The NKCC1 antagonist bumetanide mitigates interneuronopathy associated with ethanol exposure in utero

  1. Alexander G J Skorput
  2. Stephanie M Lee
  3. Pamela W L Yeh
  4. Hermes H Yeh  Is a corresponding author
  1. Geisel School of Medicine at Dartmouth, United States

Abstract

Prenatal exposure to ethanol induces aberrant tangential migration of corticopetal GABAergic interneurons, and long-term alterations in the form and function of the prefrontal cortex. We have hypothesized that interneuronopathy contributes significantly to the pathoetiology of fetal alcohol spectrum disorders (FASD).
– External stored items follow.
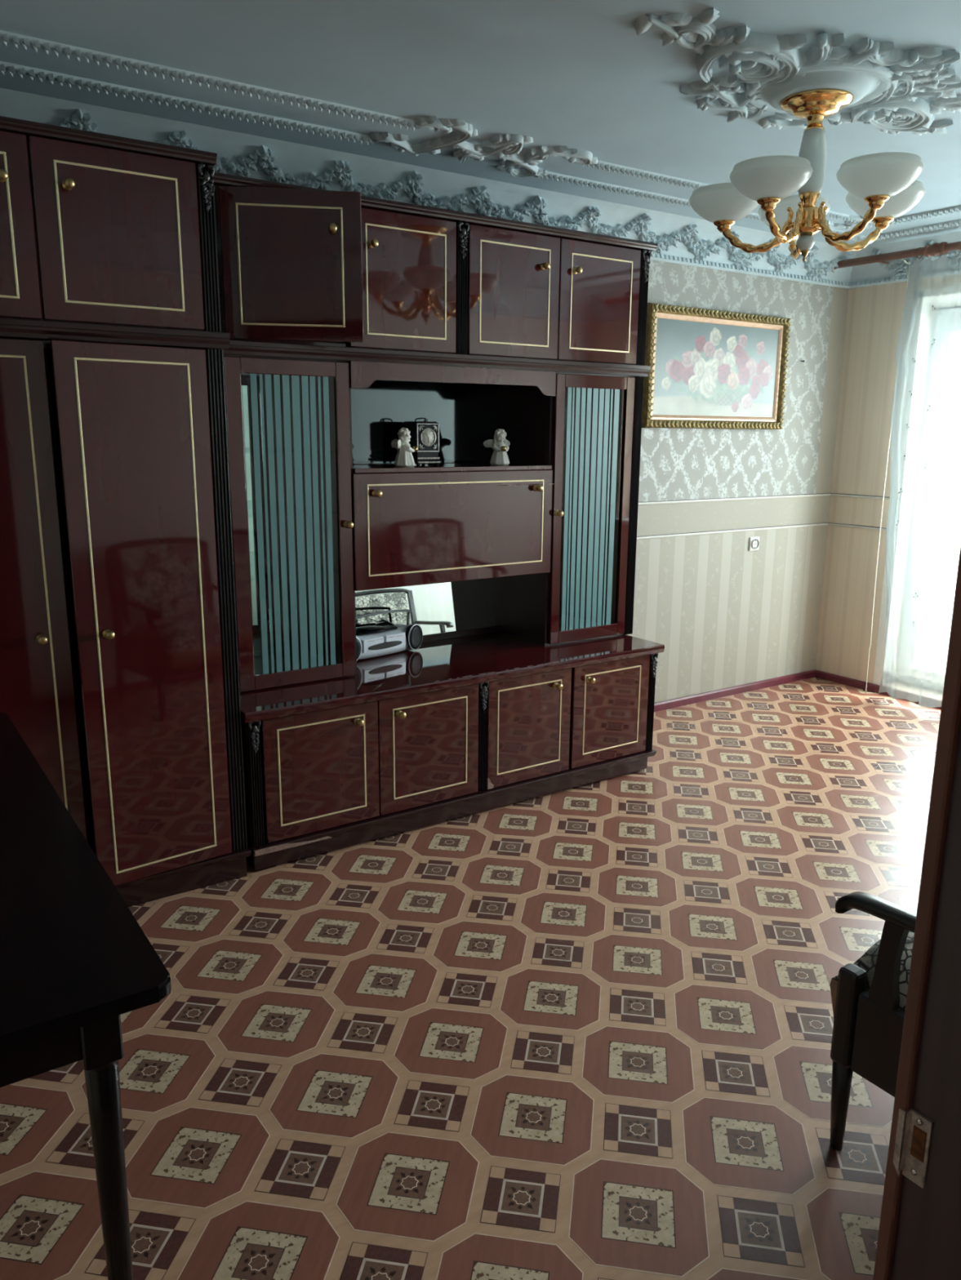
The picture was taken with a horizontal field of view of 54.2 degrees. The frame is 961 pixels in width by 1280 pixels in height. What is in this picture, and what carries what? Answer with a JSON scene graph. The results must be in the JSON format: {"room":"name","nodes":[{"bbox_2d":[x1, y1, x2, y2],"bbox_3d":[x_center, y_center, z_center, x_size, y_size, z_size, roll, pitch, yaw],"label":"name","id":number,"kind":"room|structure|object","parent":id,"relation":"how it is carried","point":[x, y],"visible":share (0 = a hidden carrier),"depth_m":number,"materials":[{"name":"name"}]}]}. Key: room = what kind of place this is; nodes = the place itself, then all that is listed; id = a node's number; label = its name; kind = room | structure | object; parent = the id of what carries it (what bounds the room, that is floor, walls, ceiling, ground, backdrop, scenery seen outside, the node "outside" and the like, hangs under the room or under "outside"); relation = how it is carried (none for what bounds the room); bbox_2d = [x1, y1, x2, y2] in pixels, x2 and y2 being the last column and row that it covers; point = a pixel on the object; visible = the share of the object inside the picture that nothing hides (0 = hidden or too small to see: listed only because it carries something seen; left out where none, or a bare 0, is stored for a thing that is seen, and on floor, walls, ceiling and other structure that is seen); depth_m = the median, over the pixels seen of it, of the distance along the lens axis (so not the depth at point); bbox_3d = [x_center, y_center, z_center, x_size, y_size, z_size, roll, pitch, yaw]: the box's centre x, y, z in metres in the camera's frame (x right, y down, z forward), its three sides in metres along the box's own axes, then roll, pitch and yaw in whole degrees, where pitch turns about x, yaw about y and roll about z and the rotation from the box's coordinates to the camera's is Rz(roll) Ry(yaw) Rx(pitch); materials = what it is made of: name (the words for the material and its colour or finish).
{"room":"living room","nodes":[
{"label":"living room","id":0,"kind":"room"},
{"bbox_2d":[0,677,941,1279],"bbox_3d":[0.667,0.914,3.057,5.850,0.100,3.410,-8,15,-33],"label":"floor","id":1,"kind":"structure","parent":0,"point":[584,1032],"depth_m":2.34,"materials":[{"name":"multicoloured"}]},
{"bbox_2d":[0,712,171,1279],"bbox_3d":[-1.194,0.746,1.784,0.810,0.750,1.535,-8,15,-33],"label":"table","id":2,"kind":"object","parent":1,"relation":"on","point":[75,958],"visible":1,"depth_m":1.39,"materials":[{"name":"paint"}]},
{"bbox_2d":[0,317,251,906],"bbox_3d":[-1.347,-0.047,2.968,1.020,1.782,0.681,-8,15,-33],"label":"wardrobe","id":3,"kind":"object","parent":1,"relation":"on","point":[119,677],"visible":0.94,"depth_m":2.80,"materials":[{"name":"brown wood"}]},
{"bbox_2d":[0,115,221,332],"bbox_3d":[-1.350,-1.161,2.731,1.010,0.493,0.650,-8,15,-33],"label":"wall cabinet","id":4,"kind":"object","parent":3,"relation":"on","point":[95,228],"visible":0.98,"depth_m":2.60,"materials":[{"name":"brown wood"}]},
{"bbox_2d":[197,163,214,211],"bbox_3d":[-0.794,-1.313,2.728,0.050,0.129,0.018,-8,15,-33],"label":"carved ornament","id":5,"kind":"object","parent":4,"relation":"attached to","point":[206,193],"depth_m":2.73,"materials":[{"name":"brown metal"}]},
{"bbox_2d":[240,631,664,870],"bbox_3d":[-0.168,0.359,3.924,1.904,0.593,0.670,-8,15,-33],"label":"base cabinet","id":6,"kind":"object","parent":1,"relation":"on","point":[442,730],"visible":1,"depth_m":3.60,"materials":[{"name":"brown wood"}]},
{"bbox_2d":[248,720,260,753],"bbox_3d":[-0.753,0.325,3.140,0.044,0.118,0.018,-8,15,-33],"label":"carved ornament","id":7,"kind":"object","parent":6,"relation":"attached to","point":[254,744],"depth_m":3.14,"materials":[{"name":"brown metal"}]},
{"bbox_2d":[240,631,664,723],"bbox_3d":[-0.167,0.086,3.865,1.904,0.034,0.664,-8,15,-33],"label":"countertop","id":8,"kind":"structure","parent":6,"relation":"on","point":[408,672],"depth_m":3.69,"materials":[{"name":"brown wood"}]},
{"bbox_2d":[355,607,422,660],"bbox_3d":[-0.431,-0.062,3.861,0.137,0.246,0.430,13,17,43],"label":"boombox","id":9,"kind":"object","parent":8,"relation":"on","point":[371,641],"visible":0.75,"depth_m":3.86,"materials":[{"name":"silver metal"}]},
{"bbox_2d":[222,339,650,692],"bbox_3d":[-0.203,-0.532,3.829,1.932,1.188,0.485,-8,15,-33],"label":"hutch","id":10,"kind":"object","parent":8,"relation":"on","point":[539,548],"visible":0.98,"depth_m":3.73,"materials":[{"name":"brown wood"}]},
{"bbox_2d":[240,373,300,656],"bbox_3d":[-0.912,-0.474,3.637,0.485,1.106,0.006,-8,15,-33],"label":"mirror","id":11,"kind":"object","parent":10,"relation":"attached to","point":[245,378],"depth_m":3.68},
{"bbox_2d":[244,448,335,452],"bbox_3d":[-0.802,-0.689,3.426,0.485,0.005,0.365,-8,15,-33],"label":"glass shelf","id":12,"kind":"object","parent":10,"relation":"attached to","point":[245,450],"depth_m":3.51,"materials":[{"name":"glass"}]},
{"bbox_2d":[246,505,337,516],"bbox_3d":[-0.804,-0.474,3.474,0.485,0.005,0.365,-8,15,-33],"label":"glass shelf","id":13,"kind":"object","parent":10,"relation":"attached to","point":[251,511],"depth_m":3.53,"materials":[{"name":"glass"}]},
{"bbox_2d":[391,427,417,466],"bbox_3d":[-0.288,-0.745,3.624,0.097,0.147,0.119,-3,13,-16],"label":"angel figurine","id":14,"kind":"object","parent":10,"relation":"on","point":[404,458],"visible":1,"depth_m":3.60,"materials":[{"name":"white ceramic"}]},
{"bbox_2d":[401,417,441,465],"bbox_3d":[-0.238,-0.803,3.796,0.127,0.187,0.138,-8,15,-33],"label":"mantel clock","id":15,"kind":"object","parent":10,"relation":"on","point":[424,434],"visible":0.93,"depth_m":3.75,"materials":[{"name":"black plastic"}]},
{"bbox_2d":[351,379,498,463],"bbox_3d":[-0.295,-0.915,3.910,0.902,0.354,0.005,-8,15,-33],"label":"mirror","id":16,"kind":"object","parent":10,"relation":"on","point":[467,415],"depth_m":3.94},
{"bbox_2d":[355,577,496,635],"bbox_3d":[-0.307,-0.161,4.086,0.902,0.292,0.036,-8,15,-33],"label":"mirror","id":17,"kind":"object","parent":10,"relation":"on","point":[464,607],"depth_m":4.17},
{"bbox_2d":[213,172,657,365],"bbox_3d":[-0.151,-1.340,3.587,1.946,0.494,0.627,-8,15,-33],"label":"wall cabinet","id":18,"kind":"object","parent":10,"relation":"on","point":[298,264],"visible":0.73,"depth_m":3.39,"materials":[{"name":"brown wood"}]},
{"bbox_2d":[457,221,469,259],"bbox_3d":[-0.062,-1.470,3.459,0.050,0.129,0.018,-8,15,-33],"label":"carved ornament","id":19,"kind":"object","parent":18,"relation":"attached to","point":[463,226],"depth_m":3.46,"materials":[{"name":"brown metal"}]},
{"bbox_2d":[642,249,651,282],"bbox_3d":[0.700,-1.576,3.964,0.050,0.129,0.018,-8,15,-33],"label":"carved ornament","id":20,"kind":"object","parent":18,"relation":"attached to","point":[646,254],"depth_m":3.96,"materials":[{"name":"brown metal"}]},
{"bbox_2d":[352,462,551,473],"bbox_3d":[-0.201,-0.703,3.813,0.904,0.016,0.438,-8,15,-33],"label":"niche shelf","id":21,"kind":"object","parent":10,"relation":"attached to","point":[357,467],"depth_m":3.73,"materials":[{"name":"brown wood"}]},
{"bbox_2d":[483,428,510,465],"bbox_3d":[0.082,-0.798,3.877,0.119,0.146,0.097,-4,13,-20],"label":"angel figurine","id":22,"kind":"object","parent":10,"relation":"on","point":[500,444],"visible":1,"depth_m":3.86,"materials":[{"name":"white ceramic"}]},
{"bbox_2d":[547,386,575,617],"bbox_3d":[0.253,-0.636,4.410,0.455,1.106,0.006,-8,15,-33],"label":"mirror","id":23,"kind":"object","parent":10,"relation":"attached to","point":[566,388],"depth_m":4.51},
{"bbox_2d":[551,448,612,450],"bbox_3d":[0.363,-0.851,4.200,0.455,0.005,0.365,-8,15,-33],"label":"glass shelf","id":24,"kind":"object","parent":10,"relation":"attached to","point":[564,449],"depth_m":4.31,"materials":[{"name":"clear glass"}]},
{"bbox_2d":[560,540,617,553],"bbox_3d":[0.360,-0.421,4.295,0.455,0.005,0.365,-8,15,-33],"label":"glass shelf","id":25,"kind":"object","parent":10,"relation":"attached to","point":[615,544],"depth_m":4.32,"materials":[{"name":"glass"}]},
{"bbox_2d":[561,494,619,502],"bbox_3d":[0.361,-0.636,4.247,0.455,0.005,0.365,-8,15,-33],"label":"glass shelf","id":26,"kind":"object","parent":10,"relation":"attached to","point":[617,496],"depth_m":4.28,"materials":[{"name":"clear glass"}]},
{"bbox_2d":[480,681,488,710],"bbox_3d":[0.015,0.218,3.649,0.044,0.118,0.018,-8,15,-33],"label":"carved ornament","id":27,"kind":"object","parent":6,"relation":"attached to","point":[484,686],"depth_m":3.65,"materials":[{"name":"brown metal"}]},
{"bbox_2d":[650,653,658,678],"bbox_3d":[0.767,0.113,4.148,0.044,0.118,0.018,-8,15,-33],"label":"carved ornament","id":28,"kind":"object","parent":6,"relation":"attached to","point":[654,656],"depth_m":4.15,"materials":[{"name":"brown metal"}]},
{"bbox_2d":[830,891,916,1150],"bbox_3d":[1.145,0.671,1.883,0.622,0.892,0.636,-8,15,-33],"label":"armchair","id":29,"kind":"object","parent":1,"relation":"on","point":[868,995],"visible":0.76,"depth_m":1.91,"materials":[{"name":"brown wood"}]},
{"bbox_2d":[830,931,914,1018],"bbox_3d":[1.116,0.732,1.941,0.530,0.207,0.532,-8,15,-33],"label":"seat cushion","id":30,"kind":"object","parent":29,"relation":"on","point":[866,964],"depth_m":1.95,"materials":[{"name":"fabric"}]},
{"bbox_2d":[0,0,960,247],"bbox_3d":[0.757,-1.659,2.563,6.150,0.120,3.460,-8,15,-33],"label":"ceiling","id":31,"kind":"structure","parent":0,"point":[578,74],"depth_m":2.71,"materials":[{"name":"paint"}]},
{"bbox_2d":[0,30,960,241],"bbox_3d":[0.551,-1.585,2.553,5.285,0.031,2.689,-8,15,-33],"label":"trim","id":32,"kind":"structure","parent":31,"relation":"attached to","point":[506,147],"depth_m":3.19,"materials":[{"name":"paint"}]},
{"bbox_2d":[631,7,960,135],"bbox_3d":[0.983,-1.618,2.759,1.459,0.054,0.735,-8,15,-33],"label":"ceiling medallion","id":33,"kind":"structure","parent":31,"relation":"attached to","point":[884,77],"depth_m":2.64,"materials":[{"name":"paint"}]},
{"bbox_2d":[688,88,925,261],"bbox_3d":[0.995,-1.373,2.808,0.699,0.445,0.690,-8,15,-33],"label":"chandelier","id":34,"kind":"object","parent":33,"relation":"hanging from","point":[882,187],"visible":1,"depth_m":2.77,"materials":[{"name":"white glass"}]},
{"bbox_2d":[626,259,848,702],"bbox_3d":[-0.202,-0.687,4.213,6.150,2.710,0.120,-8,15,-33],"label":"wall","id":35,"kind":"structure","parent":0,"point":[725,614],"depth_m":5.31,"materials":[{"name":"paper"}]},
{"bbox_2d":[0,88,857,288],"bbox_3d":[-0.202,-1.786,3.801,5.750,0.185,0.140,-8,15,-33],"label":"trim","id":36,"kind":"structure","parent":35,"relation":"attached to","point":[680,239],"depth_m":3.82,"materials":[{"name":"paint"}]},
{"bbox_2d":[641,302,791,429],"bbox_3d":[1.261,-1.421,4.952,1.053,0.598,0.055,-8,15,-33],"label":"flower painting","id":37,"kind":"object","parent":35,"relation":"attached to","point":[710,368],"visible":1,"depth_m":4.93,"materials":[{"name":"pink paint"}]},
{"bbox_2d":[653,669,816,711],"bbox_3d":[-0.256,0.540,4.370,5.750,0.045,0.018,-8,15,-33],"label":"baseboard","id":38,"kind":"structure","parent":35,"relation":"attached to","point":[658,706],"depth_m":5.51,"materials":[{"name":"red paint"}]},
{"bbox_2d":[748,536,759,551],"bbox_3d":[1.575,-0.552,5.393,0.080,0.080,0.018,-8,15,-33],"label":"power socket","id":39,"kind":"object","parent":35,"relation":"attached to","point":[753,544],"visible":1,"depth_m":5.39,"materials":[{"name":"white plastic"}]},
{"bbox_2d":[636,522,897,539],"bbox_3d":[-0.122,-0.339,3.982,5.750,0.016,0.470,-8,15,-33],"label":"trim","id":40,"kind":"structure","parent":35,"relation":"attached to","point":[821,523],"depth_m":5.38,"materials":[{"name":"white wood"}]},
{"bbox_2d":[638,493,901,505],"bbox_3d":[-0.120,-0.512,3.944,5.750,0.016,0.470,-8,15,-33],"label":"trim","id":41,"kind":"structure","parent":35,"relation":"attached to","point":[820,494],"depth_m":5.34,"materials":[{"name":"white wood"}]},
{"bbox_2d":[814,274,960,683],"bbox_3d":[3.195,-0.703,4.414,0.300,2.710,3.360,-8,15,-33],"label":"wall","id":42,"kind":"structure","parent":0,"point":[873,315],"depth_m":5.53,"materials":[{"name":"beige paper"}]},
{"bbox_2d":[814,670,941,709],"bbox_3d":[3.025,0.509,4.636,0.018,0.045,3.222,-8,15,-33],"label":"baseboard","id":43,"kind":"structure","parent":42,"relation":"attached to","point":[820,674],"depth_m":5.73,"materials":[{"name":"red paint"}]},
{"bbox_2d":[834,240,960,270],"bbox_3d":[2.837,-1.864,4.215,0.222,0.068,2.808,-8,15,-33],"label":"curtain rod","id":44,"kind":"object","parent":42,"relation":"attached to","point":[935,249],"visible":0.95,"depth_m":4.92,"materials":[{"name":"brown wood"}]},
{"bbox_2d":[865,258,909,693],"bbox_3d":[2.263,-0.866,5.285,0.115,2.426,0.022,-8,15,-33],"label":"pull cord","id":45,"kind":"object","parent":44,"relation":"hanging from","point":[901,259],"visible":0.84,"depth_m":5.36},
{"bbox_2d":[878,258,956,707],"bbox_3d":[2.610,-0.741,4.717,0.107,2.364,1.317,-8,15,-33],"label":"sheer curtain","id":46,"kind":"object","parent":44,"relation":"hanging from","point":[913,690],"visible":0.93,"depth_m":5.16,"materials":[{"name":"white fabric"}]},
{"bbox_2d":[848,231,960,288],"bbox_3d":[2.989,-1.824,4.090,0.140,0.185,3.240,-8,15,-33],"label":"trim","id":47,"kind":"structure","parent":42,"relation":"attached to","point":[948,264],"depth_m":5.10,"materials":[{"name":"paint"}]},
{"bbox_2d":[872,284,960,685],"bbox_3d":[3.127,-0.614,4.462,0.222,2.225,2.420,-8,15,-33],"label":"trim","id":48,"kind":"structure","parent":42,"relation":"attached to","point":[919,342],"depth_m":5.30,"materials":[{"name":"paint"}]},
{"bbox_2d":[895,306,960,684],"bbox_3d":[3.190,-0.578,4.495,0.120,2.130,2.390,-8,15,-33],"label":"window","id":49,"kind":"structure","parent":42,"relation":"in","point":[947,322],"depth_m":5.38,"materials":[{"name":"clear glass"}]},
{"bbox_2d":[919,653,946,671],"bbox_3d":[3.736,0.525,5.132,1.100,0.130,4.900,-8,15,-33],"label":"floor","id":50,"kind":"structure","parent":0,"point":[926,660],"depth_m":6.47,"materials":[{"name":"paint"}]},
{"bbox_2d":[920,515,960,658],"bbox_3d":[4.154,-0.074,5.286,0.100,0.980,4.900,-8,15,-33],"label":"window","id":51,"kind":"structure","parent":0,"point":[947,535],"depth_m":6.55,"materials":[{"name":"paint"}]},
{"bbox_3d":[1.724,-0.074,1.528,6.050,2.710,0.120,-8,15,-33],"label":"wall","id":52,"kind":"structure","parent":0,"visible":0},
{"bbox_2d":[872,545,960,1279],"bbox_3d":[-0.002,0.335,0.430,1.112,2.160,0.143,-8,15,-33],"label":"door","id":53,"kind":"structure","parent":52,"relation":"in","point":[919,1237],"depth_m":0.68,"materials":[{"name":"black paint"}]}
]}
Activity-dependent tangential migration of GABAergic cortical neurons is driven by depolarizing responses to ambient GABA present in the cortical enclave. We found that ethanol exposure potentiates the depolarizing action of GABA in GABAergic cortical interneurons of the embryonic mouse brain. Pharmacological antagonism of the cotransporter NKCC1 mitigated ethanol-induced potentiation of GABA depolarization and prevented aberrant patterns of tangential migration induced by ethanol in vitro. In a model of FASD, maternal bumetanide treatment prevented interneuronopathy in the prefrontal cortex of ethanol exposed offspring, including deficits in behavioral flexibility. These findings position interneuronopathy as a mechanism of FASD symptomatology, and posit NKCC1 as a pharmacological target for the management of FASD.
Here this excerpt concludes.